[Entries taken from a collection]
━━━━━━━━━━━━━━━━━━━━
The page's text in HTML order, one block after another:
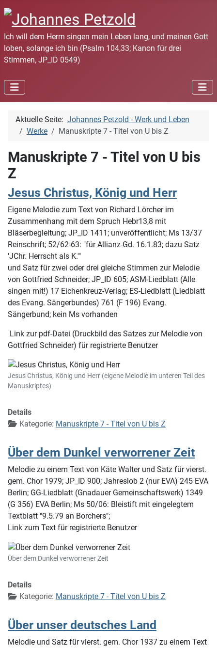
Ich will dem Herrn singen mein Leben lang, und meinen Gott
loben, solange ich bin (Psalm 104,33; Kanon für drei
Stimmen, JP_ID 0549)
Aktuelle Seite: Johannes Petzold - Werk und Leben
Werke
Manuskripte 7 - Titel von U bis Z
Manuskripte 7 - Titel von U bis
Z
Jesus Christus, König und Herr
Eigene Melodie zum Text von Richard Lörcher im
Zusammenhang mit dem Spruch Hebr13,8 mit
Bläserbegleitung; JP_ID 1411; unveröffentlicht; Ms 13/37
Reinschrift; 52/62-63: "für Allianz-Gd. 16.1.83; dazu Satz
'JChr. Herrscht als K.'"
und Satz für zwei oder drei gleiche Stimmen zur Melodie
von Gottfried Schneider; JP_ID 605; ASM-Liedblatt (Alle
singen mit!) 17 Eichenkreuz-Verlag; ES-Liedblatt (Liedblatt
des Evang. Sängerbundes) 761 (F 196) Evang.
Sängerbund; kein Ms vorhanden
Link zur pdf-Datei (Druckbild des Satzes zur Melodie von
Gottfried Schneider) für registrierte Benutzer
Jesus Christus, König und Herr (eigene Melodie im unteren Teil des
Manuskriptes)
Details
Kategorie: Manuskripte 7 - Titel von U bis Z
Über dem Dunkel verworrener Zeit
Melodie zu einem Text von Käte Walter und Satz für vierst.
gem. Chor 1979; JP_ID 900; Jahreslob 2 (nur EVA) 245 EVA
Berlin; GG-Liedblatt (Gnadauer Gemeinschaftswerk) 1349
(G 356) EVA Berlin; Ms 50/06: Bleistift mit eingelegtem
Textblatt "9.5.79 an Borchers";
Link zum Text für registrierte Benutzer
Über dem Dunkel verworrener Zeit
Details
Kategorie: Manuskripte 7 - Titel von U bis Z
Über unser deutsches Land
Melodie und Satz für vierst. gem. Chor 1937 zu einem Text
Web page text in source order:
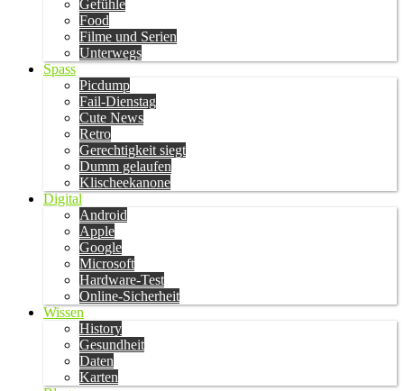
Gefühle
Food
Filme und Serien
Unterwegs
Spass
Picdump
Fail-Dienstag
Cute News
Retro
Gerechtigkeit siegt
Dumm gelaufen
Klischeekanone
Digital
Android
Apple
Google
Microsoft
Hardware-Test
Online-Sicherheit
Wissen
History
Gesundheit
Daten
Karten
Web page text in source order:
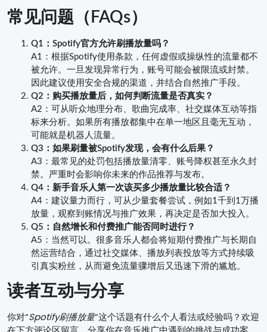
常见问题（FAQs）
Q1：Spotify官方允许刷播放量吗？
A1：根据Spotify使用条款，任何虚假或操纵性的流量都不
被允许。一旦发现异常行为，账号可能会被限流或封禁。
因此建议使用安全合规的渠道，并结合自然推广手段。
Q2：购买播放量后，如何判断流量是否真实？
A2：可从听众地理分布、歌曲完成率、社交媒体互动等指
标来分析。如果所有播放都集中在单一地区且毫无互动，
可能就是机器人流量。
Q3：如果刷量被Spotify发现，会有什么后果？
A3：最常见的处罚包括播放量清零、账号降权甚至永久封
禁。严重时会影响你未来的作品推荐与发布。
Q4：新手音乐人第一次该买多少播放量比较合适？
A4：建议量力而行，可从少量套餐尝试，例如1千到1万播
放量，观察到账情况与推广效果，再决定是否加大投入。
Q5：自然增长和付费推广能否同时进行？
A5：当然可以。很多音乐人都会将短期付费推广与长期自
然运营结合，通过社交媒体、播放列表投放等方式持续吸
引真实粉丝，从而避免流量骤增后又迅速下滑的尴尬。
读者互动与分享
你对“Spotify刷播放量”这个话题有什么个人看法或经验吗？欢迎
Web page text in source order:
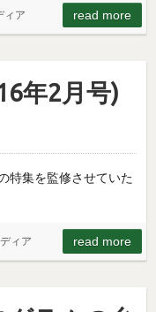
ィア read more
年2月号)
特集を監修させていた
ィア read more
━━━━━━━━━━━━━━━━━━━━
Nothing but the lines above from the line with "Link zur pdf-Datei" up to and including the line with "A2：可从听众地理分布、歌曲完成率、社交媒体互动等指" should be returned, exactly as written and without pictures.

# Exercise output
Link zur pdf-Datei (Druckbild des Satzes zur Melodie von
Gottfried Schneider) für registrierte Benutzer
Jesus Christus, König und Herr (eigene Melodie im unteren Teil des
Manuskriptes)
Details
Kategorie: Manuskripte 7 - Titel von U bis Z
Über dem Dunkel verworrener Zeit
Melodie zu einem Text von Käte Walter und Satz für vierst.
gem. Chor 1979; JP_ID 900; Jahreslob 2 (nur EVA) 245 EVA
Berlin; GG-Liedblatt (Gnadauer Gemeinschaftswerk) 1349
(G 356) EVA Berlin; Ms 50/06: Bleistift mit eingelegtem
Textblatt "9.5.79 an Borchers";
Link zum Text für registrierte Benutzer
Über dem Dunkel verworrener Zeit
Details
Kategorie: Manuskripte 7 - Titel von U bis Z
Über unser deutsches Land
Melodie und Satz für vierst. gem. Chor 1937 zu einem Text
Web page text in source order:
Gefühle
Food
Filme und Serien
Unterwegs
Spass
Picdump
Fail-Dienstag
Cute News
Retro
Gerechtigkeit siegt
Dumm gelaufen
Klischeekanone
Digital
Android
Apple
Google
Microsoft
Hardware-Test
Online-Sicherheit
Wissen
History
Gesundheit
Daten
Karten
Web page text in source order:
常见问题（FAQs）
Q1：Spotify官方允许刷播放量吗？
A1：根据Spotify使用条款，任何虚假或操纵性的流量都不
被允许。一旦发现异常行为，账号可能会被限流或封禁。
因此建议使用安全合规的渠道，并结合自然推广手段。
Q2：购买播放量后，如何判断流量是否真实？
A2：可从听众地理分布、歌曲完成率、社交媒体互动等指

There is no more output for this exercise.